History

United Kingdom
- Name: HMS Precept (Z266)
- Builder: Barbour Boat Works; New Bern, North Carolina;
- Laid down: 5 August 1943
- Launched: 11 April 1944
- Completed: 14 October 1944
- Acquired: 14 October 1944
- Fate: returned to U.S. Navy, 4 January 1946

History

United States
- Acquired: 4 January 1946
- Stricken: 28 March 1946
- Fate: transferred to the Maritime Commission, 21 March 1947, for disposal

General characteristics
- Class & type: Ailanthus-class net laying ship
- Displacement: 1,190 long tons (1,210 t) (full)
- Length: 194 ft 6 in (59.28 m)
- Beam: 37 ft (11 m)
- Draught: 13 ft 6 in (4.11 m)
- Propulsion: diesel electric, 2,500 hp (1,900 kW)
- Speed: 13 knots (24 km/h)
- Complement: 56
- Armament: 1 × 3"/50 caliber gun; 4 × twin 20 mm gun mounts;

= HMS Precept =

HMS Precept (Z266) was a net laying ship for the Royal Navy during the Second World War acquired from the United States Navy in October 1944 via Lend-Lease.

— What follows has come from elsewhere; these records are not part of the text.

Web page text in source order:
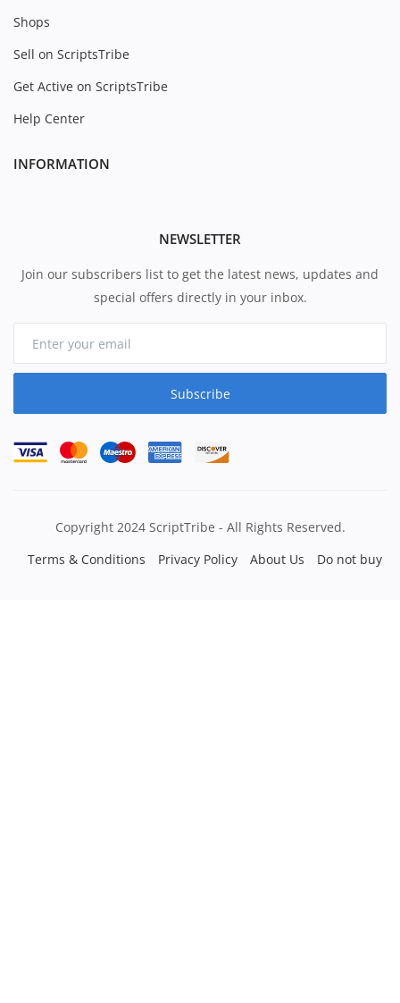
Shops
Sell on ScriptsTribe
Get Active on ScriptsTribe
Help Center
INFORMATION
NEWSLETTER
Join our subscribers list to get the latest news, updates and
special offers directly in your inbox.
Subscribe
Copyright 2024 ScriptTribe - All Rights Reserved.
Terms & Conditions
Privacy Policy About Us Do not buy
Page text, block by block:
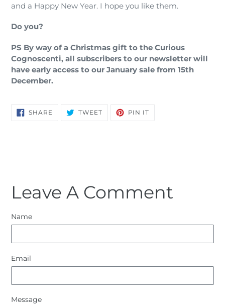
and a Happy New Year. I hope you like them.
Do you?
PS By way of a Christmas gift to the Curious
Cognoscenti, all subscribers to our newsletter will
have early access to our January sale from 15th
December.
SHARE SHARE
ON
TWEETTWEET PIN IT
Leave A Comment
Name
Email
Message
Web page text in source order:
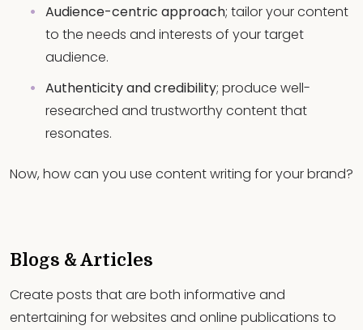
Audience-centric approach; tailor your content
to the needs and interests of your target
audience.
Authenticity and credibility; produce well-
researched and trustworthy content that
resonates.
Now, how can you use content writing for your brand?
Blogs & Articles
Create posts that are both informative and
entertaining for websites and online publications to
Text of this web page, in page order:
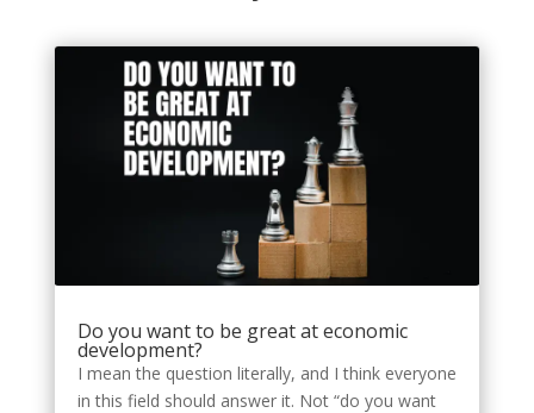
Do you want to be great at economic
development?
I mean the question literally, and I think everyone
in this field should answer it. Not “do you want
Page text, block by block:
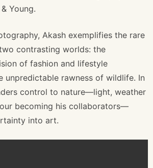
Young.
Akash exemplifies the rare
contrasting worlds: the
of fashion and lifestyle
unpredictable rawness of wildlife. In
control to nature—light, weather
becoming his collaborators—
into art.
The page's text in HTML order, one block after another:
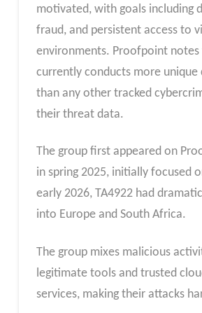
motivated, with goals including
fraud, and persistent access to
environments. Proofpoint notes
currently conducts more unique
than any other tracked
their threat data.
The group first appeared on
in spring 2025, initially focused
early 2026, TA4922 had
into Europe and South Africa.
The group mixes malicious
legitimate tools and trusted
services, making their attacks
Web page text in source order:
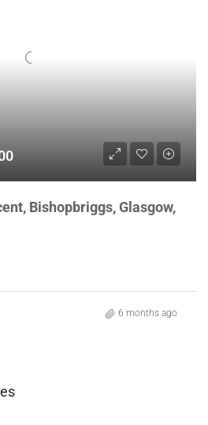
Bishopbriggs, Glasgow,
6 months ago
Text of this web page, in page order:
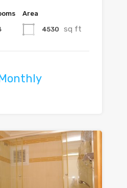
Area
4530 sq ft

The ship was laid down as Precept (YN-79), a net tender of the , on 5 August 1943 at Barbour Boat Works in New Bern, North Carolina. On 17 January 1944, while still under construction, the ship was reclassified as a net laying ship and redesignated AN-73. Precept was launched on 11 April and completed on 13 October.

After delivery to the U.S. Navy on 14 October, she was transferred to the United Kingdom under Lend-Lease the same day and commissioned into the Royal Navy as HMS Precept (Z266). Upon completion of wartime duty with the United Kingdom, she arrived at Norfolk, Virginia, on 22 October 1945, and was returned to the U.S. Navy on 4 January 1946. Struck from the Naval Vessel Register on 28 March 1946, she was transferred to the United States Maritime Commission on 21 March 1947 and sold.